Not all humans can produce (S)-equol after soy consumption.[9] The ability to do so depends on having certain strains of bacteria living within the intestine. Twenty-one different strains of intestinal bacteria cultured from humans have the ability to transform daidzein into (S)-equol or a related intermediate compound.[7] Several studies indicate that only 25 to 30 percent of the adult population of Western countries produces (S)-equol after eating soy foods containing isoflavones,[11][12][13][14] significantly lower than the reported 50 to 60 percent frequency of equol-producers in adults from Japan, Korea, or China.[15][16][17][18] Vegetarians are more capable of transforming daidzein in this substance too.[19] In research studies, the ability of a person to produce (S)-equol is determined with a standardized test in which the person, who has not had antibiotics for at least a month prior to testing, drinks two 240 milliliter glasses of soy milk or eats a soy food equivalent for three days followed by measurement of (S)-equol concentrations in their urine on the test's fourth day.[20] Seaweed and dairy consumption enhances the production of equol.[11]

Pharmacology

Estrogen receptor binding

(S)-Equol has about 2% of the affinity for the human estrogen receptor alpha (ERα) estrogen compared to estradiol. (S)-Equol has a stronger affinity for the human estrogen receptor beta (ERβ), yet this affinity is still just 20% that of estradiol.

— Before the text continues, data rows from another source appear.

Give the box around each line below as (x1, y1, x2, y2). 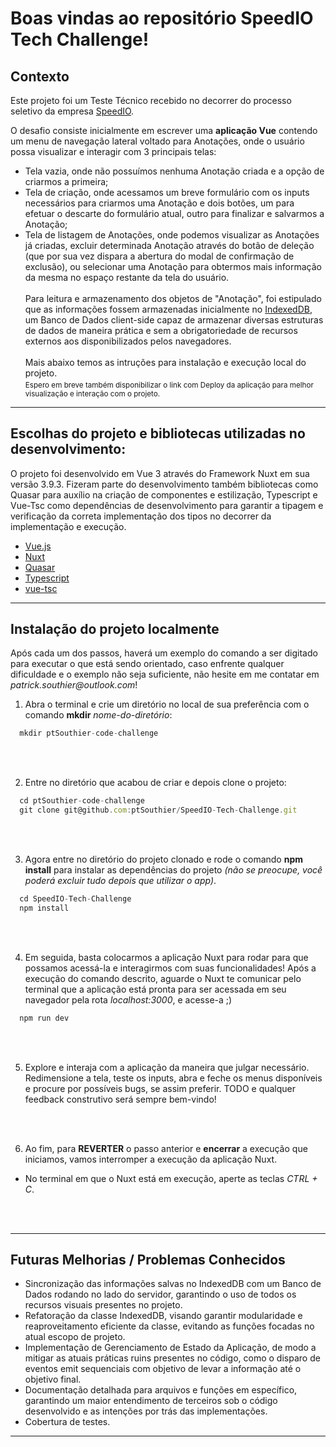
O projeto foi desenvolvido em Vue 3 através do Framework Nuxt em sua (10, 467, 310, 479)
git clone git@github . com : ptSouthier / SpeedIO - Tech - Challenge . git (19, 805, 298, 816)
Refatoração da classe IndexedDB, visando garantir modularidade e (24, 1310, 303, 1322)
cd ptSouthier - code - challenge (19, 796, 145, 806)
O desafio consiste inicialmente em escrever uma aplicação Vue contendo (10, 125, 318, 136)
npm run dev (19, 1013, 70, 1023)
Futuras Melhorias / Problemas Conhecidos (10, 1252, 286, 1269)
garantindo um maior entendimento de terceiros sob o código (24, 1395, 278, 1407)
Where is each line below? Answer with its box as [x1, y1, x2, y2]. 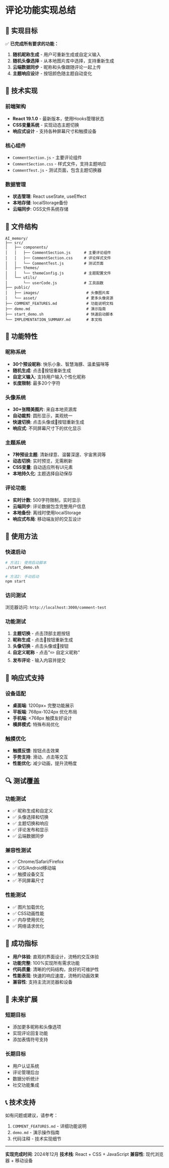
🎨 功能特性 [5, 332, 38, 341]
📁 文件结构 [5, 222, 38, 231]
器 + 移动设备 [5, 1157, 33, 1163]
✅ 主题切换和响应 [12, 820, 49, 827]
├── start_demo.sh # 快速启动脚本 [5, 312, 114, 317]
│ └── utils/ [5, 275, 37, 281]
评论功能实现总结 [5, 5, 76, 16]
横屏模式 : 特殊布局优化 [12, 722, 59, 728]
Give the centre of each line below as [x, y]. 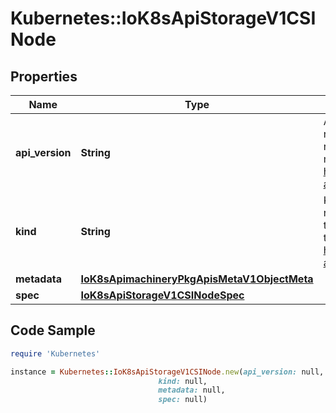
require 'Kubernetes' [55, 353]
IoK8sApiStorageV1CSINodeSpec [162, 295]
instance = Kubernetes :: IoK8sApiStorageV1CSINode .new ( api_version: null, [167, 372]
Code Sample [53, 330]
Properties [44, 76]
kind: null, [183, 381]
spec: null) [183, 400]
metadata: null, [192, 390]
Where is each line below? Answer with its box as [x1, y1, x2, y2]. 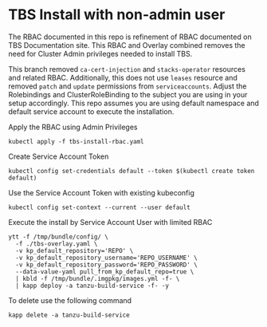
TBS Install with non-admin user [8, 6, 226, 24]
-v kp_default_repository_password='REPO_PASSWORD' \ [15, 261, 198, 269]
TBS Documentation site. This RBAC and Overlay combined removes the [8, 40, 245, 49]
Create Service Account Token [8, 152, 109, 161]
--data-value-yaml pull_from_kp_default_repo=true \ [15, 267, 194, 276]
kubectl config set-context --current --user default [8, 203, 191, 211]
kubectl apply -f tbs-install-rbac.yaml [8, 137, 145, 145]
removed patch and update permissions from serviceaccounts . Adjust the [8, 81, 247, 91]
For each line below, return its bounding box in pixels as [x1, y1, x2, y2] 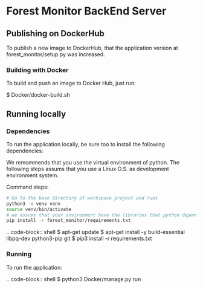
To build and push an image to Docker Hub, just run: [6, 80, 136, 87]
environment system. [6, 171, 59, 179]
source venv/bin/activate [6, 206, 71, 212]
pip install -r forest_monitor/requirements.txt [6, 218, 131, 224]
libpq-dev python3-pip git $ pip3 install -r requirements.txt [6, 235, 152, 242]
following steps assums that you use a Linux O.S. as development [6, 165, 169, 172]
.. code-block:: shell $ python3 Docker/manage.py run [6, 275, 141, 282]
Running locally [6, 109, 66, 119]

The preferential binding of (S)-equol to ERβ, compared to ERα and to that of estradiol, indicates the molecule may share some of the characteristics of a selective estrogen receptor modulator (SERM).[21]

Pharmacokinetics

(S)-Equol is a very stable molecule that essentially remains unchanged when digested, and this lack of further metabolism explains its very quick absorption and high bioavailability.[22] When (S)-equol is consumed, it is rapidly absorbed and achieves a Tmax (rate of peak plasma concentration) in two to three hours. In comparison, the Tmax of the daidzein is 4 to 10 hours because it occurs in a glycoside (with a glucose (sugar) side chain) form and the body must, in order to use daidzein, convert daidzein to its aglycone form (without the glucose side chain), achieved through removal of the sugar during digestion. If consumed directly in aglycone form, daidzein has a Tmax of one to three hours.[23] Also, the percent fractional elimination of (S)-equol in urine after oral administration is extremely high and, in some adults, can be close to 100 percent, which is far higher than the percent fractional eliminations of either daidzein (30 to 40 percent) or genistein (7 to 15 percent).[24]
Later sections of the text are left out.